Billions of dollars are going to be spent modernizing our antiquated medical record system.
However, if these new digital systems fail to talk to one another, it’s simply going to balloon costs.
Consider this example, which occurs pretty commonly. A man is urgently rushed to a hospital 25 to 30 miles away from the one he normally goes to. Both hospitals have EMRs, but because they are different systems, cannot talk to each other.
Due to the severity of the patient’s condition, decisions regarding treatment have to be made expediently, and his treating doctors don’t have time to wait for the old chart to come. It’s just easier to repeat the tests.
“Unable to access the tests and medical records,” the story goes, “the new hospital did all of those tests and images all over again . . . I can’t even hazard a guess how much it cost to repeat all those tests””except that it had to be a lot, and all or most of it on Medicare’s tab.

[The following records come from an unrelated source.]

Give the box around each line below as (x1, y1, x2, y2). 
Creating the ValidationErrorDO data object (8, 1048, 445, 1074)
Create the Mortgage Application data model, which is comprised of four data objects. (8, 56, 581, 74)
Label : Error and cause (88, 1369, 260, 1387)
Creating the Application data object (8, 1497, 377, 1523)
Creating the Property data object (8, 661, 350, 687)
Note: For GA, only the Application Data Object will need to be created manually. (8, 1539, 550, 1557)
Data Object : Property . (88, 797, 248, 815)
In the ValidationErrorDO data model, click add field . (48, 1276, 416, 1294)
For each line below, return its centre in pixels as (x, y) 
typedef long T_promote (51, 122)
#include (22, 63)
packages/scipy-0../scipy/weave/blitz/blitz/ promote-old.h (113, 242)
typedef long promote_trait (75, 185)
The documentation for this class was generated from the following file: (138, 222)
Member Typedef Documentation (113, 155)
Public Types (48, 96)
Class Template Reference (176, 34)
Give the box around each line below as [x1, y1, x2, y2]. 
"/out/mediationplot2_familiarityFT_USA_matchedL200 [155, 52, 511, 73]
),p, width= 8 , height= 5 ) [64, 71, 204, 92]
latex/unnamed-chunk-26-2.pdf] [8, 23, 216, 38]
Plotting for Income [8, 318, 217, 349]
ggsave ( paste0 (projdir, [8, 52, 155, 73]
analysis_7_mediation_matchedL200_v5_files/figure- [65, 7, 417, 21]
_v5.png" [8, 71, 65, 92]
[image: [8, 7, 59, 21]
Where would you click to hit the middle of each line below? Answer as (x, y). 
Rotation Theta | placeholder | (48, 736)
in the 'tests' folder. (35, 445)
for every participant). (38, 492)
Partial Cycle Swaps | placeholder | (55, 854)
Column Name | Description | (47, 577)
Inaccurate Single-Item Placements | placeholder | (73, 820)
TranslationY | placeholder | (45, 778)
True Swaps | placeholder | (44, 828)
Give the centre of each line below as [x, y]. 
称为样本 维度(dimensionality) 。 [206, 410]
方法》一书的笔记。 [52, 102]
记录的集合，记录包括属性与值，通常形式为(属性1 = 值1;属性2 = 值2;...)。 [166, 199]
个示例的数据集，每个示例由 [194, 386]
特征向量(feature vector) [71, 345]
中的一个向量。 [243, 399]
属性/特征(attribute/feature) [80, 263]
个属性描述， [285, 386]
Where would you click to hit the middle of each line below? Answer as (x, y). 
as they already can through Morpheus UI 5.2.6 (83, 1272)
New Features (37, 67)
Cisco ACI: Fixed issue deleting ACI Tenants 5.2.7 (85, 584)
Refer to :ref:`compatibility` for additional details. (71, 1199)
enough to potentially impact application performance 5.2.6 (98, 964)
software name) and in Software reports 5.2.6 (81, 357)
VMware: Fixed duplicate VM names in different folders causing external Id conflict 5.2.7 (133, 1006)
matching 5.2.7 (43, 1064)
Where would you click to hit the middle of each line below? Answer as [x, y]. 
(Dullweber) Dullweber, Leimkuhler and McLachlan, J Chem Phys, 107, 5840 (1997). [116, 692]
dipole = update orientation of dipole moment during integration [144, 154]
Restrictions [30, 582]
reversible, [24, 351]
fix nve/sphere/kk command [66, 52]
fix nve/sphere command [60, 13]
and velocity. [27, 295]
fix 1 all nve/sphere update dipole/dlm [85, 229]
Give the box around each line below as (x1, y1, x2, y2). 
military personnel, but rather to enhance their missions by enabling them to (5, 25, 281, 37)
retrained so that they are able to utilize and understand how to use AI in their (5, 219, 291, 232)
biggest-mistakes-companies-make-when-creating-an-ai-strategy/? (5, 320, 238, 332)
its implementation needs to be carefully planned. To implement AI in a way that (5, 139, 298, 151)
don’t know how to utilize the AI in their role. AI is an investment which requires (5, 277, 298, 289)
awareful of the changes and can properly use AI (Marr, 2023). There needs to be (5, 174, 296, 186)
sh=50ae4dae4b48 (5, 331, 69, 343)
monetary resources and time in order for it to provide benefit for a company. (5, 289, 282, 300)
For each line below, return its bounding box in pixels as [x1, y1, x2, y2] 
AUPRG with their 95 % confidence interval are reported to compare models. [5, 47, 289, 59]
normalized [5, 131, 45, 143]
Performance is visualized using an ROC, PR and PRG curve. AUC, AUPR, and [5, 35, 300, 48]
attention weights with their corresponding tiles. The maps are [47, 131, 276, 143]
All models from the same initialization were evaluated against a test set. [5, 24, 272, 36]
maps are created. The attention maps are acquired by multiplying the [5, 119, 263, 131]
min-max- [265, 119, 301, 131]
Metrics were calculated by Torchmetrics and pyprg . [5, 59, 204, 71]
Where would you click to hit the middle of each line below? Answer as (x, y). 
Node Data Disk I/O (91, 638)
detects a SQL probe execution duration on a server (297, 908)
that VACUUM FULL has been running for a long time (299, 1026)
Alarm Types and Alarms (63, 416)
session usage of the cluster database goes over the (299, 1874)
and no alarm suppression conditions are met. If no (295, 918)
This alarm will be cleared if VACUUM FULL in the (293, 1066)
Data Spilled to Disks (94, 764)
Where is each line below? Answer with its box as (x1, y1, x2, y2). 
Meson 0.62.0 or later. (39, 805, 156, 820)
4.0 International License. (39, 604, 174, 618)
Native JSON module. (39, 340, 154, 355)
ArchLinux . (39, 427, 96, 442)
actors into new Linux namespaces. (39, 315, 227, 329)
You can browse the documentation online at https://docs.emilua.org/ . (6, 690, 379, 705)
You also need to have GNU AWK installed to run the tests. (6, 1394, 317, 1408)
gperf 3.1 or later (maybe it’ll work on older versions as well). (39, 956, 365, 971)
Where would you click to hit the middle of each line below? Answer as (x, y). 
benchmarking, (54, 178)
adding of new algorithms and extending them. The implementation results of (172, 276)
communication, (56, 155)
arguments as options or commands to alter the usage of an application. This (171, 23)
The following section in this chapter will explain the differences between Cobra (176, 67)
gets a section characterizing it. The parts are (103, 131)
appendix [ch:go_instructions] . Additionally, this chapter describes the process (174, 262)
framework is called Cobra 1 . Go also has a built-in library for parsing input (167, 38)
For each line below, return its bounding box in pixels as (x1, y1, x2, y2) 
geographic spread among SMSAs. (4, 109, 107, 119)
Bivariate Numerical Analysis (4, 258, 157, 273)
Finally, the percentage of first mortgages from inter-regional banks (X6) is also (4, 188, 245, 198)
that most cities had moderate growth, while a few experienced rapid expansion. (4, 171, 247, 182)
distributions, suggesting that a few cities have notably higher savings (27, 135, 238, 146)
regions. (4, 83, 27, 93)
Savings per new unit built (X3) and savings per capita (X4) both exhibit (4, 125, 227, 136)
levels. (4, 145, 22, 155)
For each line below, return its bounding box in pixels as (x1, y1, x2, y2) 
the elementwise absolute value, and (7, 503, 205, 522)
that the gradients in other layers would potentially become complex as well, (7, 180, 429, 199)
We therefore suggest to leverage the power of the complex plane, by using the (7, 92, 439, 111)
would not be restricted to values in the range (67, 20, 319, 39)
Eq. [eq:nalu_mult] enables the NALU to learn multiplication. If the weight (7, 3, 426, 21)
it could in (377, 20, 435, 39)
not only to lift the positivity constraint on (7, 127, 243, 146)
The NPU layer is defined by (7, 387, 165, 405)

So it’s a quality of care problem. A care coordination problem. And a money problem.”
Indeed. Unless we make EMR patient data less proprietary, this scenario won’t go away no matter how much is spent on electronic records.
Related posts:
- Poll: Will electronic medical records really save money?
- Are hospitals the primary beneficiaries of the health IT stimulus?
- Should patients own their medical records?
- Health IT in the economic stimulus bill, should we be frightened?
- Retail clinics don’t save money
- The New York Times finally gets it on electronic medical records
- Does coordinating care save money, and if not, is it worth the effort?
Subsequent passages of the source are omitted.